**TASK STATEMENT:**
Which lines of the records below contain the word "stone"? Show each one.

Data items
^^^^^^^^^^^^^^^^
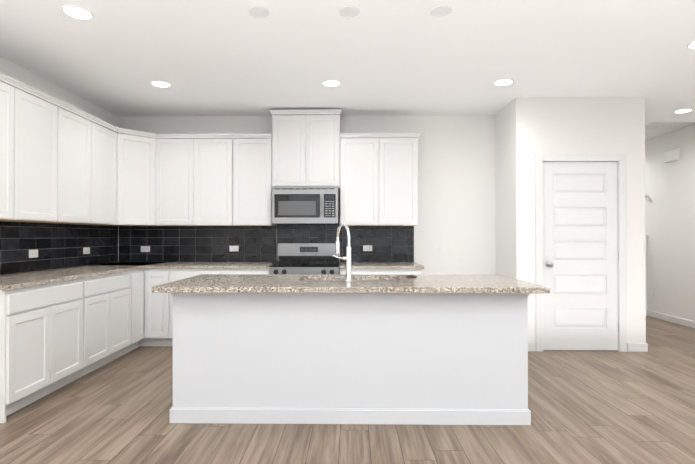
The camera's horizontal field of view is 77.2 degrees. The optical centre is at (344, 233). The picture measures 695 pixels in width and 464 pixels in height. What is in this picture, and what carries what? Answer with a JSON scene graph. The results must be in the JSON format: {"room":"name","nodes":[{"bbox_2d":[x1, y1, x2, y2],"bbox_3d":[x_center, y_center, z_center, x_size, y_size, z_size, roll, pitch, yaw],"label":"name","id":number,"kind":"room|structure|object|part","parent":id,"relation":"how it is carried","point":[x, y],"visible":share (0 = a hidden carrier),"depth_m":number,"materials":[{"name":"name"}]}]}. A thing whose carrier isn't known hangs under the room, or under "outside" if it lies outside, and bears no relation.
{"room":"kitchen","nodes":[
{"label":"kitchen","id":0,"kind":"room"},
{"bbox_2d":[0,56,117,274],"bbox_3d":[-2.948,-0.123,1.465,0.120,2.740,8.210,0,0,1],"label":"wall","id":1,"kind":"structure","parent":0,"point":[21,74],"depth_m":4.26,"materials":[{"name":"white paint"}]},
{"bbox_2d":[0,76,19,223],"bbox_3d":[-2.711,-0.638,3.307,0.300,1.058,0.204,0,0,1],"label":"upper cabinet","id":2,"kind":"object","parent":1,"relation":"attached to","point":[9,90],"depth_m":3.31,"materials":[{"name":"white paint"}]},
{"bbox_2d":[20,84,39,223],"bbox_3d":[-2.708,-0.637,3.511,0.300,1.058,0.203,0,0,1],"label":"upper cabinet","id":3,"kind":"object","parent":1,"relation":"attached to","point":[29,98],"depth_m":3.52,"materials":[{"name":"white paint"}]},
{"bbox_2d":[40,92,55,223],"bbox_3d":[-2.705,-0.636,3.714,0.300,1.058,0.203,0,0,1],"label":"upper cabinet","id":4,"kind":"object","parent":1,"relation":"attached to","point":[47,105],"depth_m":3.73,"materials":[{"name":"white paint"}]},
{"bbox_2d":[56,100,71,223],"bbox_3d":[-2.702,-0.635,3.917,0.300,1.058,0.203,0,0,1],"label":"upper cabinet","id":5,"kind":"object","parent":1,"relation":"attached to","point":[63,113],"depth_m":3.93,"materials":[{"name":"white paint"}]},
{"bbox_2d":[72,108,83,223],"bbox_3d":[-2.700,-0.634,4.120,0.300,1.058,0.203,0,0,1],"label":"upper cabinet","id":6,"kind":"object","parent":1,"relation":"attached to","point":[74,181],"depth_m":4.14,"materials":[{"name":"white paint"}]},
{"bbox_2d":[84,112,95,223],"bbox_3d":[-2.697,-0.633,4.323,0.300,1.058,0.204,0,0,1],"label":"upper cabinet","id":7,"kind":"object","parent":1,"relation":"attached to","point":[89,121],"depth_m":4.32,"materials":[{"name":"white paint"}]},
{"bbox_2d":[84,124,115,227],"bbox_3d":[-2.691,-0.631,4.734,0.300,1.058,0.211,0,0,1],"label":"upper cabinet","id":8,"kind":"object","parent":1,"relation":"attached to","point":[111,131],"depth_m":4.74,"materials":[{"name":"white paint"}]},
{"bbox_2d":[96,120,107,223],"bbox_3d":[-2.694,-0.632,4.527,0.300,1.058,0.203,0,0,1],"label":"upper cabinet","id":9,"kind":"object","parent":1,"relation":"attached to","point":[101,128],"depth_m":4.53,"materials":[{"name":"white paint"}]},
{"bbox_2d":[116,224,151,227],"bbox_3d":[-2.535,-0.630,4.935,0.608,1.058,0.195,0,0,1],"label":"upper cabinet","id":10,"kind":"object","parent":1,"relation":"attached to","point":[120,225],"depth_m":5.10,"materials":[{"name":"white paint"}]},
{"bbox_2d":[116,128,155,227],"bbox_3d":[-2.378,-0.625,4.982,0.303,1.036,0.303,0,0,1],"label":"upper cabinet","id":11,"kind":"object","parent":0,"relation":"attached to","point":[135,150],"depth_m":4.97,"materials":[{"name":"white paint"}]},
{"bbox_2d":[118,115,495,274],"bbox_3d":[0.146,-0.103,5.469,6.200,2.740,0.120,0,0,1],"label":"wall","id":12,"kind":"structure","parent":0,"point":[456,185],"depth_m":5.40,"materials":[{"name":"white paint"}]},
{"bbox_2d":[156,136,171,227],"bbox_3d":[-2.144,-0.628,5.290,0.164,1.058,0.300,0,0,1],"label":"upper cabinet","id":13,"kind":"object","parent":12,"relation":"attached to","point":[163,143],"depth_m":5.12,"materials":[{"name":"white paint"}]},
{"bbox_2d":[172,136,187,227],"bbox_3d":[-1.960,-0.628,5.288,0.203,1.058,0.300,0,0,1],"label":"upper cabinet","id":14,"kind":"object","parent":12,"relation":"attached to","point":[179,143],"depth_m":5.12,"materials":[{"name":"white paint"}]},
{"bbox_2d":[188,136,203,227],"bbox_3d":[-1.757,-0.628,5.285,0.204,1.058,0.300,0,0,1],"label":"upper cabinet","id":15,"kind":"object","parent":12,"relation":"attached to","point":[195,143],"depth_m":5.12,"materials":[{"name":"white paint"}]},
{"bbox_2d":[0,221,413,274],"bbox_3d":[-1.004,0.162,4.132,3.691,0.569,2.578,0,0,1],"label":"backsplash","id":16,"kind":"structure","parent":12,"relation":"attached to","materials":[{"name":"black tile"}]},
{"bbox_2d":[29,249,37,257],"bbox_3d":[-2.839,0.180,3.977,0.007,0.072,0.115,0,0,1],"label":"electrical outlet","id":17,"kind":"object","parent":16,"relation":"attached to","point":[33,253],"visible":1,"depth_m":3.97,"materials":[{"name":"white plastic"}]},
{"bbox_2d":[83,247,89,253],"bbox_3d":[-2.828,0.184,4.777,0.007,0.072,0.115,0,0,1],"label":"electrical outlet","id":18,"kind":"object","parent":16,"relation":"attached to","point":[86,250],"visible":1,"depth_m":4.77,"materials":[{"name":"white plastic"}]},
{"bbox_2d":[141,246,149,251],"bbox_3d":[-2.485,0.189,5.427,0.115,0.072,0.007,0,0,1],"label":"electrical outlet","id":19,"kind":"object","parent":16,"relation":"attached to","point":[145,248],"visible":1,"depth_m":5.42,"materials":[{"name":"white plastic"}]},
{"bbox_2d":[229,246,238,250],"bbox_3d":[-1.375,0.182,5.412,0.115,0.072,0.007,0,0,1],"label":"electrical outlet","id":20,"kind":"object","parent":16,"relation":"attached to","point":[233,248],"visible":1,"depth_m":5.41,"materials":[{"name":"white plastic"}]},
{"bbox_2d":[363,245,371,250],"bbox_3d":[0.285,0.177,5.390,0.115,0.072,0.007,0,0,1],"label":"electrical outlet","id":21,"kind":"object","parent":16,"relation":"attached to","point":[367,247],"visible":1,"depth_m":5.39,"materials":[{"name":"white plastic"}]},
{"bbox_2d":[204,136,223,227],"bbox_3d":[-1.553,-0.628,5.282,0.203,1.058,0.300,0,0,1],"label":"upper cabinet","id":22,"kind":"object","parent":12,"relation":"attached to","point":[213,145],"depth_m":5.12,"materials":[{"name":"white paint"}]},
{"bbox_2d":[224,136,239,227],"bbox_3d":[-1.350,-0.628,5.279,0.203,1.058,0.300,0,0,1],"label":"upper cabinet","id":23,"kind":"object","parent":12,"relation":"attached to","point":[231,143],"depth_m":5.11,"materials":[{"name":"white paint"}]},
{"bbox_2d":[240,136,255,227],"bbox_3d":[-1.147,-0.628,5.277,0.203,1.058,0.300,0,0,1],"label":"upper cabinet","id":24,"kind":"object","parent":12,"relation":"attached to","point":[247,143],"depth_m":5.11,"materials":[{"name":"white paint"}]},
{"bbox_2d":[256,133,275,227],"bbox_3d":[-0.949,-0.628,5.274,0.195,1.058,0.300,0,0,1],"label":"upper cabinet","id":25,"kind":"object","parent":12,"relation":"attached to","point":[263,140],"depth_m":5.11,"materials":[{"name":"white paint"}]},
{"bbox_2d":[272,109,307,186],"bbox_3d":[-0.652,-0.987,5.262,0.399,0.893,0.320,0,0,1],"label":"upper cabinet","id":26,"kind":"object","parent":12,"relation":"attached to","point":[289,127],"depth_m":5.11,"materials":[{"name":"white paint"}]},
{"bbox_2d":[272,187,338,224],"bbox_3d":[-0.453,-0.327,5.190,0.760,0.421,0.423,0,0,1],"label":"microwave","id":27,"kind":"object","parent":26,"relation":"attached to","point":[305,205],"visible":1,"depth_m":5.01,"materials":[{"name":"silver metal"}]},
{"bbox_2d":[308,109,339,190],"bbox_3d":[-0.252,-0.987,5.256,0.400,0.893,0.320,0,0,1],"label":"upper cabinet","id":28,"kind":"object","parent":12,"relation":"attached to","point":[323,124],"depth_m":5.10,"materials":[{"name":"white paint"}]},
{"bbox_2d":[340,132,359,227],"bbox_3d":[0.061,-0.628,5.260,0.226,1.058,0.300,0,0,1],"label":"upper cabinet","id":29,"kind":"object","parent":12,"relation":"attached to","point":[349,142],"depth_m":5.10,"materials":[{"name":"white paint"}]},
{"bbox_2d":[360,133,375,227],"bbox_3d":[0.275,-0.628,5.257,0.203,1.058,0.300,0,0,1],"label":"upper cabinet","id":30,"kind":"object","parent":12,"relation":"attached to","point":[367,140],"depth_m":5.09,"materials":[{"name":"white paint"}]},
{"bbox_2d":[376,133,395,227],"bbox_3d":[0.478,-0.628,5.255,0.203,1.058,0.300,0,0,1],"label":"upper cabinet","id":31,"kind":"object","parent":12,"relation":"attached to","point":[385,142],"depth_m":5.09,"materials":[{"name":"white paint"}]},
{"bbox_2d":[396,133,419,227],"bbox_3d":[0.719,-0.628,5.252,0.278,1.058,0.300,0,0,1],"label":"upper cabinet","id":32,"kind":"object","parent":12,"relation":"attached to","point":[406,143],"depth_m":5.09,"materials":[{"name":"white paint"}]},
{"bbox_2d":[0,316,694,463],"bbox_3d":[0.902,1.284,2.921,7.780,0.060,11.240,0,0,1],"label":"floor","id":33,"kind":"structure","parent":0,"point":[601,407],"depth_m":2.81,"materials":[{"name":"brown wood"}]},
{"bbox_2d":[0,288,19,422],"bbox_3d":[-2.559,0.816,2.942,0.612,0.878,0.103,0,0,1],"label":"base cabinet","id":34,"kind":"object","parent":33,"relation":"on","point":[9,301],"depth_m":2.91,"materials":[{"name":"white paint"}]},
{"bbox_2d":[0,260,167,291],"bbox_3d":[-2.531,0.364,4.156,0.637,0.038,2.568,0,0,1],"label":"countertop","id":35,"kind":"structure","parent":34,"relation":"on","point":[9,283],"depth_m":3.78,"materials":[{"name":"beige stone"}]},
{"bbox_2d":[20,288,39,408],"bbox_3d":[-2.557,0.817,3.095,0.612,0.878,0.203,0,0,1],"label":"base cabinet","id":36,"kind":"object","parent":33,"relation":"on","point":[29,297],"depth_m":3.10,"materials":[{"name":"white paint"}]},
{"bbox_2d":[40,284,59,397],"bbox_3d":[-2.555,0.818,3.298,0.612,0.878,0.204,0,0,1],"label":"base cabinet","id":37,"kind":"object","parent":33,"relation":"on","point":[49,293],"depth_m":3.30,"materials":[{"name":"white paint"}]},
{"bbox_2d":[60,280,75,387],"bbox_3d":[-2.552,0.819,3.502,0.612,0.878,0.203,0,0,1],"label":"base cabinet","id":38,"kind":"object","parent":33,"relation":"on","point":[68,289],"depth_m":3.52,"materials":[{"name":"white paint"}]},
{"bbox_2d":[76,280,91,379],"bbox_3d":[-2.549,0.820,3.705,0.612,0.878,0.203,0,0,1],"label":"base cabinet","id":39,"kind":"object","parent":33,"relation":"on","point":[83,287],"depth_m":3.73,"materials":[{"name":"white paint"}]},
{"bbox_2d":[92,276,103,370],"bbox_3d":[-2.546,0.821,3.908,0.612,0.878,0.203,0,0,1],"label":"base cabinet","id":40,"kind":"object","parent":33,"relation":"on","point":[97,281],"depth_m":3.94,"materials":[{"name":"white paint"}]},
{"bbox_2d":[104,276,115,364],"bbox_3d":[-2.544,0.822,4.110,0.612,0.878,0.203,0,0,1],"label":"base cabinet","id":41,"kind":"object","parent":33,"relation":"on","point":[109,281],"depth_m":4.12,"materials":[{"name":"white paint"}]},
{"bbox_2d":[116,272,127,358],"bbox_3d":[-2.541,0.823,4.314,0.612,0.878,0.204,0,0,1],"label":"base cabinet","id":42,"kind":"object","parent":33,"relation":"on","point":[121,277],"depth_m":4.35,"materials":[{"name":"white paint"}]},
{"bbox_2d":[128,272,135,351],"bbox_3d":[-2.538,0.824,4.517,0.612,0.878,0.203,0,0,1],"label":"base cabinet","id":43,"kind":"object","parent":33,"relation":"on","point":[131,275],"depth_m":4.54,"materials":[{"name":"white paint"}]},
{"bbox_2d":[136,268,143,347],"bbox_3d":[-2.536,0.825,4.720,0.612,0.878,0.203,0,0,1],"label":"base cabinet","id":44,"kind":"object","parent":33,"relation":"on","point":[139,275],"depth_m":4.73,"materials":[{"name":"white paint"}]},
{"bbox_2d":[144,268,159,345],"bbox_3d":[-2.165,0.827,5.129,0.203,0.878,0.608,0,0,1],"label":"base cabinet","id":45,"kind":"object","parent":33,"relation":"on","point":[151,275],"depth_m":4.81,"materials":[{"name":"white paint"}]},
{"bbox_2d":[144,260,276,267],"bbox_3d":[-1.830,0.369,5.114,2.012,0.038,0.633,0,0,1],"label":"countertop","id":46,"kind":"structure","parent":45,"relation":"on","point":[171,263],"depth_m":4.98,"materials":[{"name":"beige stone"}]},
{"bbox_2d":[160,268,175,345],"bbox_3d":[-1.962,0.827,5.126,0.203,0.878,0.608,0,0,1],"label":"base cabinet","id":47,"kind":"object","parent":33,"relation":"on","point":[167,275],"depth_m":4.80,"materials":[{"name":"white paint"}]},
{"bbox_2d":[176,268,195,280],"bbox_3d":[-1.759,0.827,5.124,0.204,0.878,0.608,0,0,1],"label":"base cabinet","id":48,"kind":"object","parent":33,"relation":"on","point":[181,273],"depth_m":4.80,"materials":[{"name":"white paint"}]},
{"bbox_2d":[196,268,211,275],"bbox_3d":[-1.556,0.827,5.121,0.203,0.878,0.608,0,0,1],"label":"base cabinet","id":49,"kind":"object","parent":33,"relation":"on","point":[199,271],"depth_m":4.80,"materials":[{"name":"white paint"}]},
{"bbox_2d":[212,268,231,273],"bbox_3d":[-1.353,0.827,5.118,0.203,0.878,0.608,0,0,1],"label":"base cabinet","id":50,"kind":"object","parent":33,"relation":"on","point":[214,270],"depth_m":4.80,"materials":[{"name":"white paint"}]},
{"bbox_2d":[232,268,251,273],"bbox_3d":[-1.150,0.827,5.115,0.203,0.878,0.608,0,0,1],"label":"base cabinet","id":51,"kind":"object","parent":33,"relation":"on","point":[234,270],"depth_m":4.80,"materials":[{"name":"white paint"}]},
{"bbox_2d":[252,268,268,273],"bbox_3d":[-0.936,0.827,5.112,0.224,0.878,0.608,0,0,1],"label":"base cabinet","id":52,"kind":"object","parent":33,"relation":"on","point":[254,270],"depth_m":4.80,"materials":[{"name":"white paint"}]},
{"bbox_2d":[269,243,339,273],"bbox_3d":[-0.439,0.690,5.046,0.762,1.150,0.701,0,0,1],"label":"range","id":53,"kind":"object","parent":33,"relation":"on","point":[306,258],"visible":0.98,"depth_m":5.30,"materials":[{"name":"silver metal"}]},
{"bbox_2d":[340,268,359,274],"bbox_3d":[0.060,0.827,5.099,0.224,0.878,0.608,0,0,1],"label":"base cabinet","id":54,"kind":"object","parent":33,"relation":"on","point":[354,271],"depth_m":4.78,"materials":[{"name":"white paint"}]},
{"bbox_2d":[170,295,530,424],"bbox_3d":[0.036,0.817,3.273,2.381,0.877,0.804,0,0,1],"label":"kitchen island","id":55,"kind":"object","parent":33,"relation":"on","point":[349,348],"depth_m":2.88,"materials":[{"name":"white paint"}]},
{"bbox_2d":[152,279,549,294],"bbox_3d":[0.034,0.358,2.983,2.534,0.038,0.430,0,0,1],"label":"island countertop","id":56,"kind":"structure","parent":55,"relation":"on","point":[183,286],"depth_m":2.86,"materials":[{"name":"beige stone"}]},
{"bbox_2d":[333,223,351,281],"bbox_3d":[-0.014,0.130,3.205,0.144,0.422,0.214,0,0,1],"label":"faucet","id":57,"kind":"object","parent":56,"relation":"on","point":[348,249],"depth_m":3.12,"materials":[{"name":"silver metal"}]},
{"bbox_2d":[360,268,379,274],"bbox_3d":[0.273,0.827,5.096,0.203,0.878,0.608,0,0,1],"label":"base cabinet","id":58,"kind":"object","parent":33,"relation":"on","point":[363,271],"depth_m":4.78,"materials":[{"name":"white paint"}]},
{"bbox_2d":[380,268,399,274],"bbox_3d":[0.476,0.827,5.093,0.203,0.878,0.608,0,0,1],"label":"base cabinet","id":59,"kind":"object","parent":33,"relation":"on","point":[383,271],"depth_m":4.77,"materials":[{"name":"white paint"}]},
{"bbox_2d":[400,268,423,274],"bbox_3d":[0.715,0.827,5.090,0.274,0.878,0.608,0,0,1],"label":"base cabinet","id":60,"kind":"object","parent":33,"relation":"on","point":[403,271],"depth_m":4.77,"materials":[{"name":"white paint"}]},
{"bbox_2d":[340,260,423,267],"bbox_3d":[0.410,0.369,5.084,0.927,0.038,0.633,0,0,1],"label":"countertop","id":61,"kind":"structure","parent":60,"relation":"on","point":[354,263],"depth_m":4.81,"materials":[{"name":"beige stone"}]},
{"bbox_2d":[645,235,647,315],"bbox_3d":[4.600,0.644,6.855,0.249,1.260,0.160,0,0,1],"label":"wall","id":62,"kind":"structure","parent":33,"relation":"on","point":[646,236],"depth_m":6.79,"materials":[{"name":"white paint"}]},
{"bbox_2d":[0,0,694,140],"bbox_3d":[0.902,-1.532,2.935,7.780,0.107,11.240,0,0,1],"label":"ceiling","id":63,"kind":"structure","parent":0,"point":[236,58],"depth_m":3.58,"materials":[{"name":"white paint"}]},
{"bbox_2d":[62,5,93,19],"bbox_3d":[-1.788,-1.482,2.921,0.184,0.007,0.184,0,0,1],"label":"recessed light","id":64,"kind":"object","parent":63,"relation":"in","point":[77,12],"visible":1,"depth_m":2.91,"materials":[{"name":"white plastic"}]},
{"bbox_2d":[151,81,170,86],"bbox_3d":[-1.810,-1.475,4.292,0.184,0.007,0.184,0,0,1],"label":"recessed light","id":65,"kind":"object","parent":63,"relation":"in","point":[160,83],"visible":1,"depth_m":4.28,"materials":[{"name":"white plastic"}]},
{"bbox_2d":[322,80,340,86],"bbox_3d":[-0.130,-1.475,4.269,0.184,0.007,0.184,0,0,1],"label":"recessed light","id":66,"kind":"object","parent":63,"relation":"in","point":[331,83],"visible":1,"depth_m":4.27,"materials":[{"name":"white plastic"}]},
{"bbox_2d":[494,79,513,85],"bbox_3d":[1.550,-1.475,4.247,0.184,0.007,0.184,0,0,1],"label":"recessed light","id":67,"kind":"object","parent":63,"relation":"in","point":[502,82],"visible":1,"depth_m":4.24,"materials":[{"name":"white plastic"}]},
{"bbox_2d":[645,122,694,128],"bbox_3d":[4.367,-1.466,5.914,0.610,0.008,0.350,0,0,1],"label":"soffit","id":68,"kind":"object","parent":63,"relation":"in","point":[666,125],"visible":0.83,"depth_m":5.88,"materials":[{"name":"white paint"}]},
{"bbox_2d":[674,109,692,112],"bbox_3d":[4.053,-1.470,5.213,0.184,0.007,0.184,0,0,1],"label":"recessed light","id":69,"kind":"object","parent":63,"relation":"in","point":[682,110],"visible":0.98,"depth_m":5.20,"materials":[{"name":"white plastic"}]},
{"bbox_2d":[687,41,694,48],"bbox_3d":[2.778,-1.479,3.390,0.184,0.007,0.184,0,0,1],"label":"recessed light","id":70,"kind":"object","parent":63,"relation":"in","point":[691,45],"visible":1,"depth_m":3.42,"materials":[{"name":"white plastic"}]},
{"bbox_2d":[495,101,511,277],"bbox_3d":[1.921,-0.104,5.105,0.120,2.740,0.560,0,0,1],"label":"wall","id":71,"kind":"structure","parent":0,"point":[503,175],"depth_m":5.10,"materials":[{"name":"white paint"}]},
{"bbox_2d":[512,97,645,350],"bbox_3d":[2.547,-0.106,4.756,1.380,2.740,0.120,0,0,1],"label":"wall","id":72,"kind":"structure","parent":0,"point":[578,125],"depth_m":4.70,"materials":[{"name":"white paint"}]},
{"bbox_2d":[543,162,618,349],"bbox_3d":[2.547,0.237,4.688,0.822,2.036,0.106,0,0,1],"label":"door leaf","id":73,"kind":"structure","parent":72,"relation":"in","point":[580,263],"depth_m":4.71,"materials":[{"name":"white wood"}]},
{"bbox_3d":[2.205,0.328,4.675,0.066,0.066,0.071,0,0,1],"label":"knob","id":74,"kind":"part","parent":73,"relation":"part of","materials":[{"name":"grey metal"}]},
{"bbox_2d":[535,154,626,351],"bbox_3d":[2.542,0.202,4.744,0.966,2.123,0.142,0,0,1],"label":"door frame","id":75,"kind":"structure","parent":72,"relation":"attached to","point":[619,159],"depth_m":4.67,"materials":[{"name":"white wood"}]},
{"bbox_2d":[627,343,647,351],"bbox_3d":[3.269,1.228,6.528,0.017,0.090,3.724,0,0,1],"label":"baseboard","id":76,"kind":"structure","parent":72,"relation":"attached to","point":[637,347],"depth_m":4.67,"materials":[{"name":"white wood"}]},
{"bbox_2d":[645,125,694,321],"bbox_3d":[4.732,-0.116,2.877,0.120,2.740,11.240,0,0,1],"label":"wall","id":77,"kind":"structure","parent":0,"point":[670,209],"depth_m":6.29,"materials":[{"name":"white paint"}]},
{"bbox_2d":[647,310,694,327],"bbox_3d":[4.663,1.209,2.871,0.017,0.090,11.000,0,0,1],"label":"baseboard","id":78,"kind":"structure","parent":77,"relation":"attached to","point":[688,323],"depth_m":6.27,"materials":[{"name":"white wood"}]},
{"bbox_2d":[664,148,680,162],"bbox_3d":[4.696,-1.124,6.243,0.042,0.170,0.280,0,0,1],"label":"box","id":79,"kind":"object","parent":77,"relation":"attached to","point":[672,155],"visible":1,"depth_m":6.21,"materials":[{"name":"white plastic"}]}
]}
^^^^^^^^^^^^^^^^
**RESPONSE TO THE EXERCISE:**
{"bbox_2d":[0,260,167,291],"bbox_3d":[-2.531,0.364,4.156,0.637,0.038,2.568,0,0,1],"label":"countertop","id":35,"kind":"structure","parent":34,"relation":"on","point":[9,283],"depth_m":3.78,"materials":[{"name":"beige stone"}]},
{"bbox_2d":[144,260,276,267],"bbox_3d":[-1.830,0.369,5.114,2.012,0.038,0.633,0,0,1],"label":"countertop","id":46,"kind":"structure","parent":45,"relation":"on","point":[171,263],"depth_m":4.98,"materials":[{"name":"beige stone"}]},
{"bbox_2d":[152,279,549,294],"bbox_3d":[0.034,0.358,2.983,2.534,0.038,0.430,0,0,1],"label":"island countertop","id":56,"kind":"structure","parent":55,"relation":"on","point":[183,286],"depth_m":2.86,"materials":[{"name":"beige stone"}]},
{"bbox_2d":[340,260,423,267],"bbox_3d":[0.410,0.369,5.084,0.927,0.038,0.633,0,0,1],"label":"countertop","id":61,"kind":"structure","parent":60,"relation":"on","point":[354,263],"depth_m":4.81,"materials":[{"name":"beige stone"}]},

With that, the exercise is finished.